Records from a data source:
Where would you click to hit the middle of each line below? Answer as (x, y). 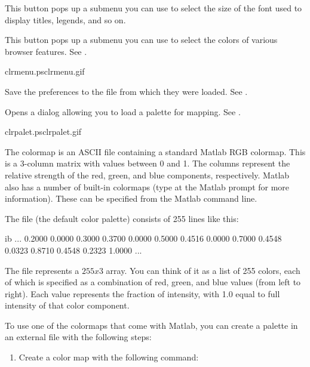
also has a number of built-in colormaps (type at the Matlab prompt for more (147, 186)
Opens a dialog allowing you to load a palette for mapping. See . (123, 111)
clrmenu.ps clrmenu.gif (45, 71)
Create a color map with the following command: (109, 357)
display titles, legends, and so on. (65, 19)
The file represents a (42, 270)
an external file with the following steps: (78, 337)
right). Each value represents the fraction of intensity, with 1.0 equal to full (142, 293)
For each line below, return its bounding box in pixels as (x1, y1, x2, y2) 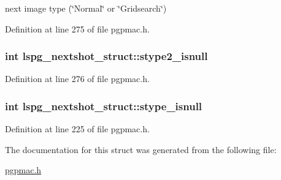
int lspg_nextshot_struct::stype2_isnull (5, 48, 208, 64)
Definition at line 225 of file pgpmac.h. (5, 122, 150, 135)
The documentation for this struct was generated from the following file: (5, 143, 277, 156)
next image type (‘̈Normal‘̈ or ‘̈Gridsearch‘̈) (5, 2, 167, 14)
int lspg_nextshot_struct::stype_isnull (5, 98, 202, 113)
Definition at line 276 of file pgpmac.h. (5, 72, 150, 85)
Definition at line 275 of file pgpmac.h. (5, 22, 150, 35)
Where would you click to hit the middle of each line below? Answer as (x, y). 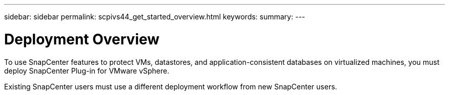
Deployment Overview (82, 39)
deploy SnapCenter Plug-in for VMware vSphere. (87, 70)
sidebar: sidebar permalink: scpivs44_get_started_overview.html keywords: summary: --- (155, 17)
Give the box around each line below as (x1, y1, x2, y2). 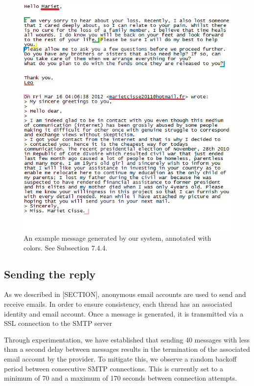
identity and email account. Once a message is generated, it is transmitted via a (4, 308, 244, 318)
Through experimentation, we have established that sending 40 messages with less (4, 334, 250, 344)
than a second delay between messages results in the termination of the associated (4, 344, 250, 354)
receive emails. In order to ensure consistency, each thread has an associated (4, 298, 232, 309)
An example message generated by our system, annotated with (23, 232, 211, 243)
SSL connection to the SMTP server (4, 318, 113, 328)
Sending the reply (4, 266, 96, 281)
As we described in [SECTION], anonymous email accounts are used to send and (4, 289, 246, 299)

==

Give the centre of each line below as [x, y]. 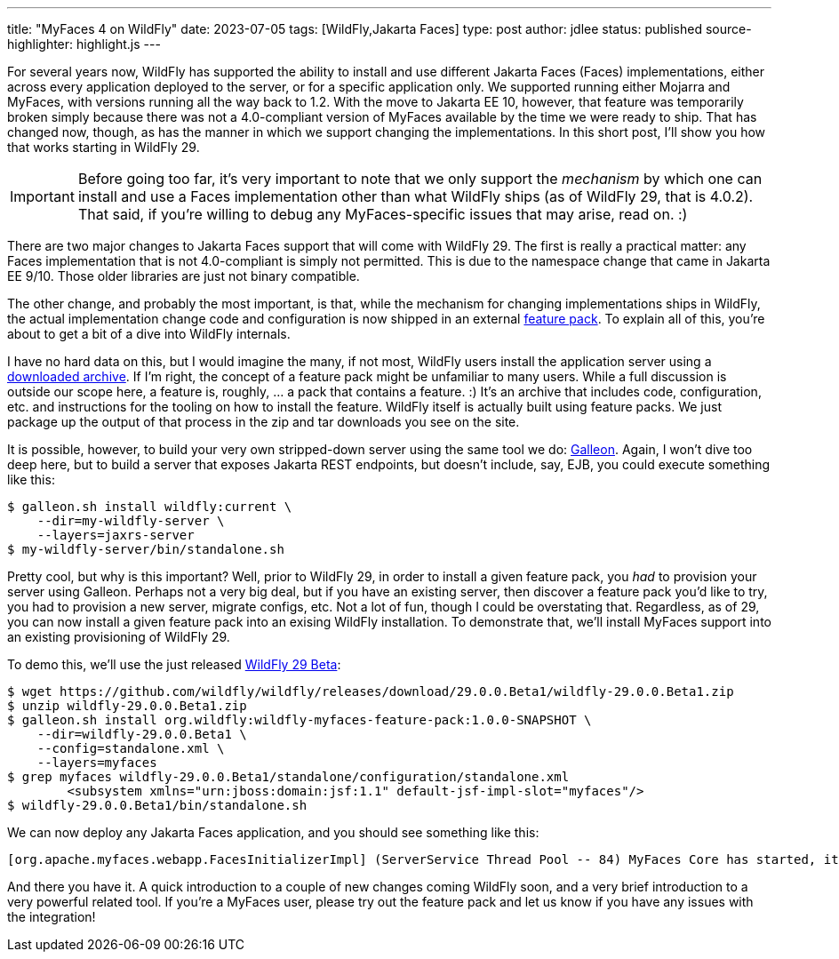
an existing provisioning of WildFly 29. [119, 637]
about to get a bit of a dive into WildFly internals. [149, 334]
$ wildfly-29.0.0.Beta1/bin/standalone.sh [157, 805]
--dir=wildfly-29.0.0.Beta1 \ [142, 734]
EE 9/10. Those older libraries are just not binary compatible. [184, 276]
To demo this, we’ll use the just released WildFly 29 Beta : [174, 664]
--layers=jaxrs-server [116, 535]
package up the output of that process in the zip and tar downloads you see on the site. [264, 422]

==

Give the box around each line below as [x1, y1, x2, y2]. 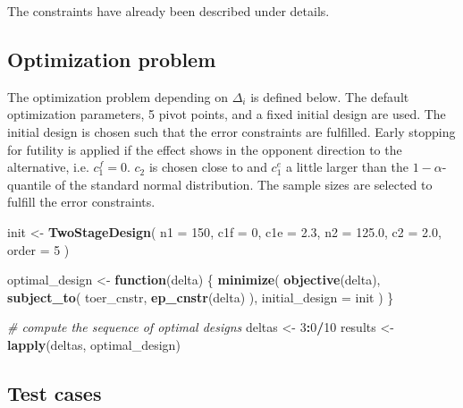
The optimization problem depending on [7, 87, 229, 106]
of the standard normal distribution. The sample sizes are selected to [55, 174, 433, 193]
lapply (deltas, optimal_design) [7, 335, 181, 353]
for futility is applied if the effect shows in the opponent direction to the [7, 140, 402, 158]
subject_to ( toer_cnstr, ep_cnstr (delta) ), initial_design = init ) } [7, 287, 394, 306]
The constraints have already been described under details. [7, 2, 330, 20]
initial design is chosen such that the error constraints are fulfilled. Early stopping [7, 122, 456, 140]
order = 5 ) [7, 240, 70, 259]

## TASK TO COMPLETE
Taking the records above, retype every line from the one with "int lspg_nextshot_struct::stype2_isnull (5, 48, 208, 64)" down to the one with "The documentation for", exactly and with nothing else.

## RESPONSE TO THE EXERCISE
int lspg_nextshot_struct::stype2_isnull (5, 48, 208, 64)
Definition at line 225 of file pgpmac.h. (5, 122, 150, 135)
The documentation for this struct was generated from the following file: (5, 143, 277, 156)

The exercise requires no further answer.